[[ SUPPLIED MATERIAL open ]]

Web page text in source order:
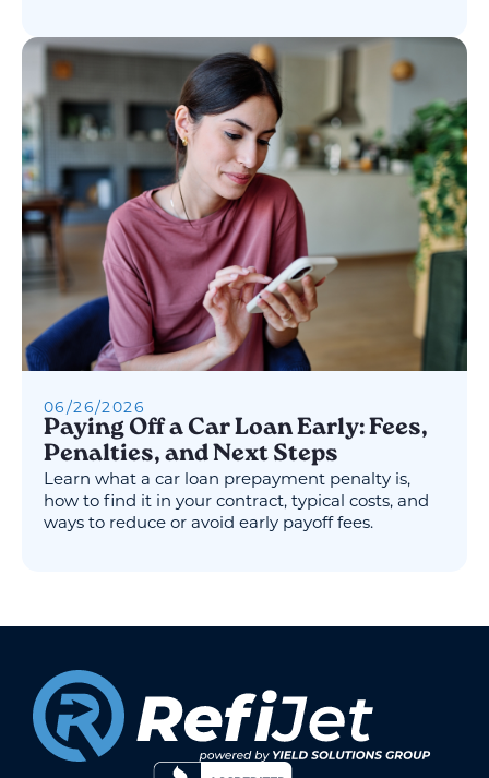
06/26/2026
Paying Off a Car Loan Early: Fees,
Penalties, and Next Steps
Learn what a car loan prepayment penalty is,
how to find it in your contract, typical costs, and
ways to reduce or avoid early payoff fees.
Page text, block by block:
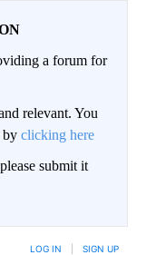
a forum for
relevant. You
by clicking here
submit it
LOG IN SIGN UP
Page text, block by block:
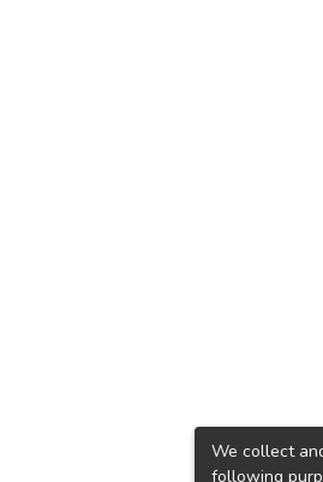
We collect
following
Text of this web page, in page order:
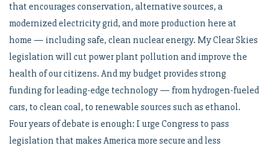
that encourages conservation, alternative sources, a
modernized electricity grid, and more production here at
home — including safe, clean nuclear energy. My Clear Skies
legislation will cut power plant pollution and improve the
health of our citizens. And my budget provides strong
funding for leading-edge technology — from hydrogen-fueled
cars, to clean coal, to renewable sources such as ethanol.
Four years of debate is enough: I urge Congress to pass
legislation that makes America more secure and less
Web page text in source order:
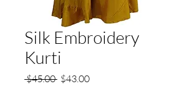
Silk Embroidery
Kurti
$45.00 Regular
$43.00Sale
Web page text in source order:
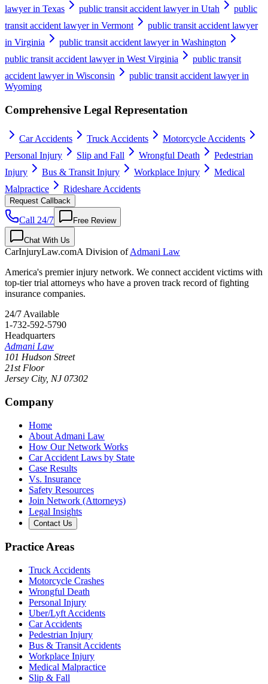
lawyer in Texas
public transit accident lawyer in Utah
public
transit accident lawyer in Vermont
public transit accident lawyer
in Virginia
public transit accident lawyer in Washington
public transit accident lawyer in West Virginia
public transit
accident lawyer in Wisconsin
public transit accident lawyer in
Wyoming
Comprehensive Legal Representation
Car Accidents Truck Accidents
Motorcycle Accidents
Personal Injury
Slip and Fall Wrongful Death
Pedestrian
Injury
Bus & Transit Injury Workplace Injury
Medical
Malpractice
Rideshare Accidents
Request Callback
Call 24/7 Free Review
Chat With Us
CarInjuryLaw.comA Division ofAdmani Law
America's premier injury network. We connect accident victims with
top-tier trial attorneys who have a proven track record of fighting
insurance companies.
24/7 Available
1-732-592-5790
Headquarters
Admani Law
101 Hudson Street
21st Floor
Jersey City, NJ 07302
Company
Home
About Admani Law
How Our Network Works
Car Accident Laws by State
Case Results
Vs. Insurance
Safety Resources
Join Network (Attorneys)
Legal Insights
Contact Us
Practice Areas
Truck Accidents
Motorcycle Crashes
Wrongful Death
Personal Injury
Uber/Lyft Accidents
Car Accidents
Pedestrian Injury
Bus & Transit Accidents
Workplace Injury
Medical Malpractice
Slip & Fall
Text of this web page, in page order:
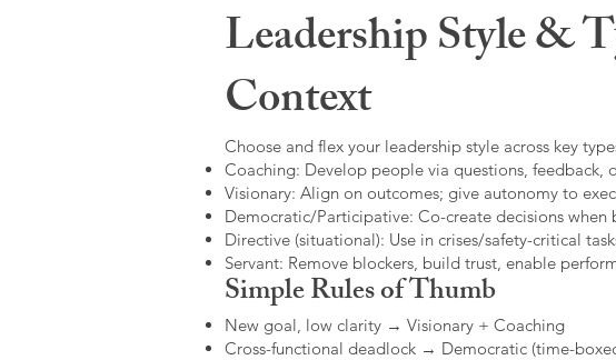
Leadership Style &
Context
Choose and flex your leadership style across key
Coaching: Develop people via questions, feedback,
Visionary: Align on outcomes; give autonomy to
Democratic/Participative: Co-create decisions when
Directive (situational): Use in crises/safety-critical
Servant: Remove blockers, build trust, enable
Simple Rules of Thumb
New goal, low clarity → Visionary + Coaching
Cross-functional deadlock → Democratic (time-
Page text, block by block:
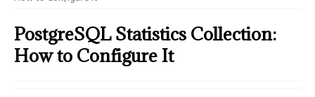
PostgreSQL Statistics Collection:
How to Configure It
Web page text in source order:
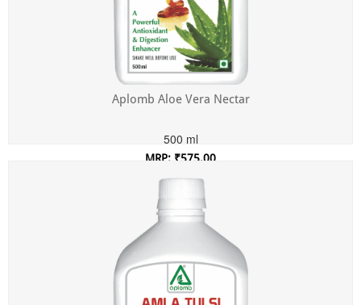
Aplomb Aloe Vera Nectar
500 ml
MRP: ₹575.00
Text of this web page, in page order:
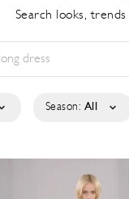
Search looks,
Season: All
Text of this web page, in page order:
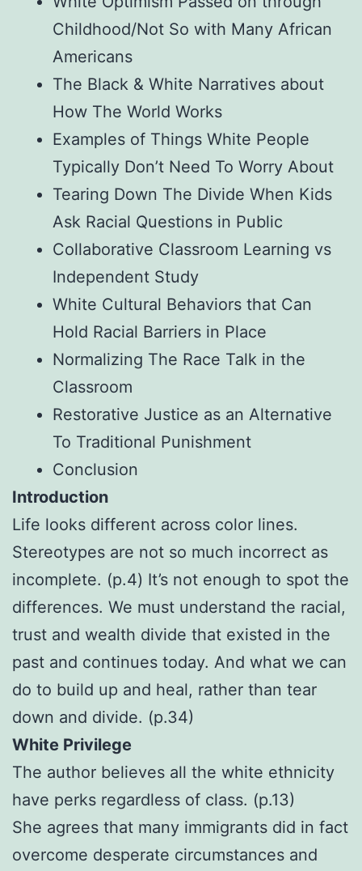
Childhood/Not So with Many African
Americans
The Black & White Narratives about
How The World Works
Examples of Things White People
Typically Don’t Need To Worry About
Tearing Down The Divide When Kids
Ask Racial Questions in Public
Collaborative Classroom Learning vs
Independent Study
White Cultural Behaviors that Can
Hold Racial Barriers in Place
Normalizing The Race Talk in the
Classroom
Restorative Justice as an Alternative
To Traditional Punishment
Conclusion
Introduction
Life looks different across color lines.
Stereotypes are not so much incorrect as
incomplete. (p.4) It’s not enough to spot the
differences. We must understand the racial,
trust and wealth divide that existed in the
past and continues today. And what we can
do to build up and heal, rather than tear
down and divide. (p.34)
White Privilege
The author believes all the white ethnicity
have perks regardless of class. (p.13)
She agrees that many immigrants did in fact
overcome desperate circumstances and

[[ SUPPLIED MATERIAL closed ]]

— WHAT YOU SHOULD DO —
What is needed is the number of lines above that include the string "lawyer", and nothing else.

— YOUR RESPONSE —
8